[ACTIVITY]:
Below is a set of records, and all of them should be retyped exactly, minus the pictures.

[DATASET RECORDS]:
*** Block opens ***
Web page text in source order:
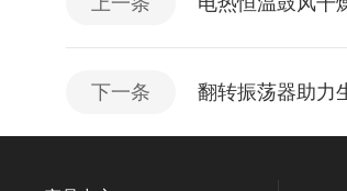
下一条 翻转振荡器助力
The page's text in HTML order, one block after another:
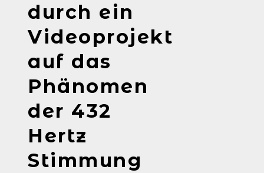
durch ein
Videoprojekt
auf das
Phänomen
der 432
Hertz
Stimmung
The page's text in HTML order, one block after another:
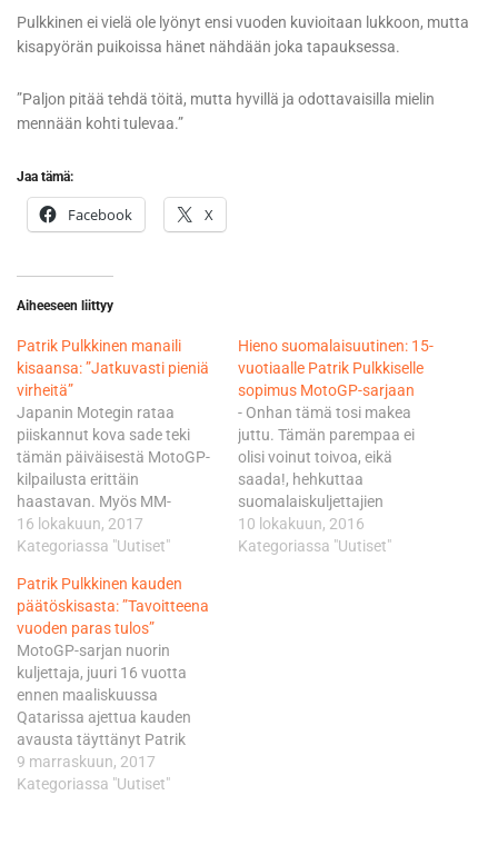
Pulkkinen ei vielä ole lyönyt ensi vuoden kuvioitaan lukkoon, mutta
kisapyörän puikoissa hänet nähdään joka tapauksessa.
”Paljon pitää tehdä töitä, mutta hyvillä ja odottavaisilla mielin
mennään kohti tulevaa.”
Jaa tämä:
Facebook X
Aiheeseen liittyy
Patrik Pulkkinen manaili
kisaansa: ”Jatkuvasti pieniä
virheitä”
Japanin Motegin rataa
piiskannut kova sade teki
tämän päiväisestä MotoGP-
kilpailusta erittäin
haastavan. Myös MM-
debyyttikauttaan ajava
Suomen Patrik Pulkkinen oli
olosuhteissa, mutta onnistui
silti tuomaan itsensä maaliin
liukkaalla radalla. Peugeot
MC Saxoprintin kuljettaja oli
maalissa 22. "Minulla ei ollut
hyvää tuntumaa pyörään
kisan aikana ja oli erittäin
vaikea nähdä…
16 lokakuun, 2017
Kategoriassa "Uutiset"
Hieno suomalaisuutinen: 15-
vuotiaalle Patrik Pulkkiselle
sopimus MotoGP-sarjaan
- Onhan tämä tosi makea
juttu. Tämän parempaa ei
olisi voinut toivoa, eikä
saada!, hehkuttaa
suomalaiskuljettajien
edustuksen lajin
parrasvaloihin palauttava
10 lokakuun, 2016
Kategoriassa "Uutiset"
Patrik Pulkkinen kauden
päätöskisasta: ”Tavoitteena
vuoden paras tulos”
MotoGP-sarjan nuorin
kuljettaja, juuri 16 vuotta
ennen maaliskuussa
Qatarissa ajettua kauden
avausta täyttänyt Patrik
Pulkkinen, on viikonlopun
jälkeen yhtä kokemusta
9 marraskuun, 2017
Kategoriassa "Uutiset"
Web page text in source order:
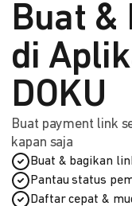
Buat &
di
DOKU
Buat payment link
kapan saja
Buat & bagikan
Pantau status
Daftar cepat &
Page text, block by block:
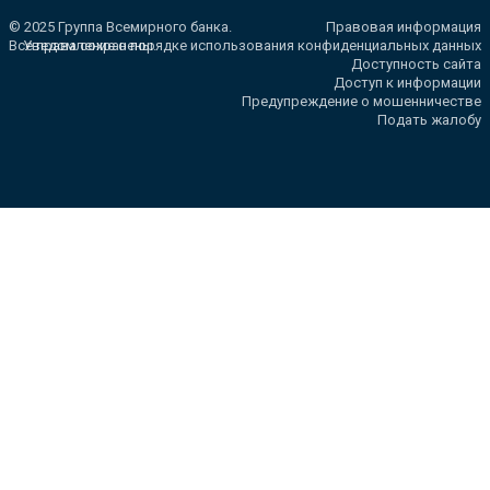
*** Block closes ***
[TASK RESPONSE]:
Web page text in source order:
下一条 翻转振荡器助力
The page's text in HTML order, one block after another:
durch ein
Videoprojekt
auf das
Phänomen
der 432
Hertz
Stimmung
The page's text in HTML order, one block after another:
Pulkkinen ei vielä ole lyönyt ensi vuoden kuvioitaan lukkoon, mutta
kisapyörän puikoissa hänet nähdään joka tapauksessa.
”Paljon pitää tehdä töitä, mutta hyvillä ja odottavaisilla mielin
mennään kohti tulevaa.”
Jaa tämä:
Facebook X
Aiheeseen liittyy
Patrik Pulkkinen manaili
kisaansa: ”Jatkuvasti pieniä
virheitä”
Japanin Motegin rataa
piiskannut kova sade teki
tämän päiväisestä MotoGP-
kilpailusta erittäin
haastavan. Myös MM-
debyyttikauttaan ajava
Suomen Patrik Pulkkinen oli
olosuhteissa, mutta onnistui
silti tuomaan itsensä maaliin
liukkaalla radalla. Peugeot
MC Saxoprintin kuljettaja oli
maalissa 22. "Minulla ei ollut
hyvää tuntumaa pyörään
kisan aikana ja oli erittäin
vaikea nähdä…
16 lokakuun, 2017
Kategoriassa "Uutiset"
Hieno suomalaisuutinen: 15-
vuotiaalle Patrik Pulkkiselle
sopimus MotoGP-sarjaan
- Onhan tämä tosi makea
juttu. Tämän parempaa ei
olisi voinut toivoa, eikä
saada!, hehkuttaa
suomalaiskuljettajien
edustuksen lajin
parrasvaloihin palauttava
10 lokakuun, 2016
Kategoriassa "Uutiset"
Patrik Pulkkinen kauden
päätöskisasta: ”Tavoitteena
vuoden paras tulos”
MotoGP-sarjan nuorin
kuljettaja, juuri 16 vuotta
ennen maaliskuussa
Qatarissa ajettua kauden
avausta täyttänyt Patrik
Pulkkinen, on viikonlopun
jälkeen yhtä kokemusta
9 marraskuun, 2017
Kategoriassa "Uutiset"
Web page text in source order:
Buat &
di
DOKU
Buat payment link
kapan saja
Buat & bagikan
Pantau status
Daftar cepat &
Page text, block by block:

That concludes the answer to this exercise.